==== Records for this task

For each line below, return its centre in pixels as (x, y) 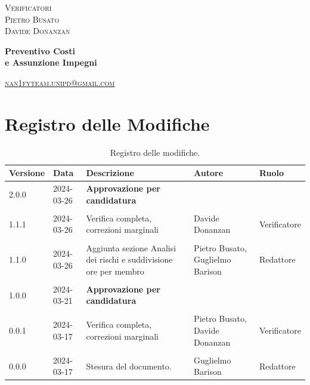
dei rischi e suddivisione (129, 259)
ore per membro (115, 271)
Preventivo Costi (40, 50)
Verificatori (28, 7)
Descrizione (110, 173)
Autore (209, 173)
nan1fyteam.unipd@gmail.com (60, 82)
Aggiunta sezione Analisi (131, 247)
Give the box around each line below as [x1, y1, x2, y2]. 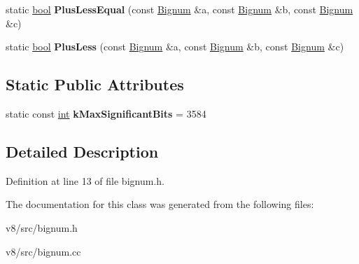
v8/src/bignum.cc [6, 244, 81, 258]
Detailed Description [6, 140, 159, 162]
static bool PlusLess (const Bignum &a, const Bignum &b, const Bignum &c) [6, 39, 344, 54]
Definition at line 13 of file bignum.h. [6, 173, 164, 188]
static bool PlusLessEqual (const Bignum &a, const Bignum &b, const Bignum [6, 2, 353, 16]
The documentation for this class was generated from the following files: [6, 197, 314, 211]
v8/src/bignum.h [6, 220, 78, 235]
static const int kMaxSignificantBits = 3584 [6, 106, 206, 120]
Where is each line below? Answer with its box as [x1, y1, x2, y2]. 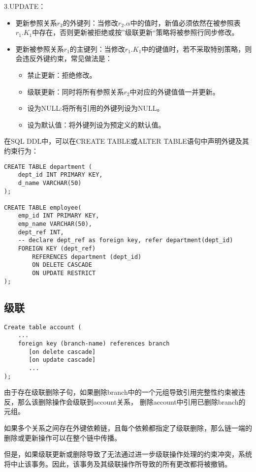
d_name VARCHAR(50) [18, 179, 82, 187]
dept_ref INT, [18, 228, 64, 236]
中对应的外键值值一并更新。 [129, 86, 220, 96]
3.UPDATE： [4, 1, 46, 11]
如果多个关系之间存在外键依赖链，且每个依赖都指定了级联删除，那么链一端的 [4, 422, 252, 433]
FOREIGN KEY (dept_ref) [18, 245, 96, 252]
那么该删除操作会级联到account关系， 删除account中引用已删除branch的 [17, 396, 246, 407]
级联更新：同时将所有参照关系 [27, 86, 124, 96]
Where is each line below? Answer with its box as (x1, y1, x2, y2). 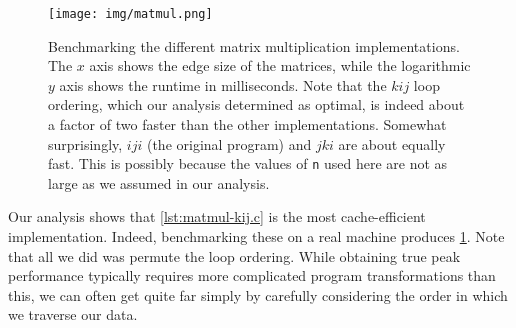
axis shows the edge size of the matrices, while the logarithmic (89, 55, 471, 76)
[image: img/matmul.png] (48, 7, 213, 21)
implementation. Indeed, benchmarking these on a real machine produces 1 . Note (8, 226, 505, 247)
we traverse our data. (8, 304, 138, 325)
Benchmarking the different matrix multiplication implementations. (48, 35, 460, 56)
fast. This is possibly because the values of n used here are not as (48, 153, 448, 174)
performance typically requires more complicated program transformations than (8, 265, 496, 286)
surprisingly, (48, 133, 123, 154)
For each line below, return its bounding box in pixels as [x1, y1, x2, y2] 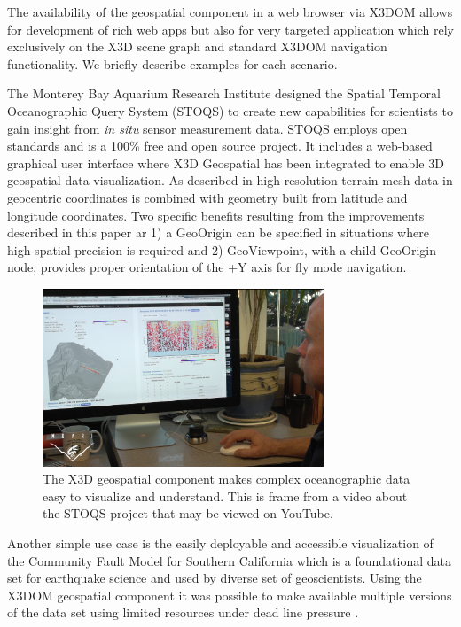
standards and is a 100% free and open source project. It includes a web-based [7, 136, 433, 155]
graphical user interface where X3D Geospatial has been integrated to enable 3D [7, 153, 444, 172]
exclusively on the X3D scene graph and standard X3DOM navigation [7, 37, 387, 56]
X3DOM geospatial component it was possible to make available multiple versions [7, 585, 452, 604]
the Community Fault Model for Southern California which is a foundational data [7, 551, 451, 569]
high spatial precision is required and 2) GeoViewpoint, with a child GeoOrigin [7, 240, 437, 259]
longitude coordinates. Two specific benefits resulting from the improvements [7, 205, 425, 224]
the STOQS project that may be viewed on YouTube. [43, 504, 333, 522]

========

▸ Task to complete: In the records, which lines mention the word "bool"? Copy those lines.

▸ Answer to the problem:
static bool PlusLess (const Bignum &a, const Bignum &b, const Bignum &c) [6, 39, 344, 54]
static bool PlusLessEqual (const Bignum &a, const Bignum &b, const Bignum [6, 2, 353, 16]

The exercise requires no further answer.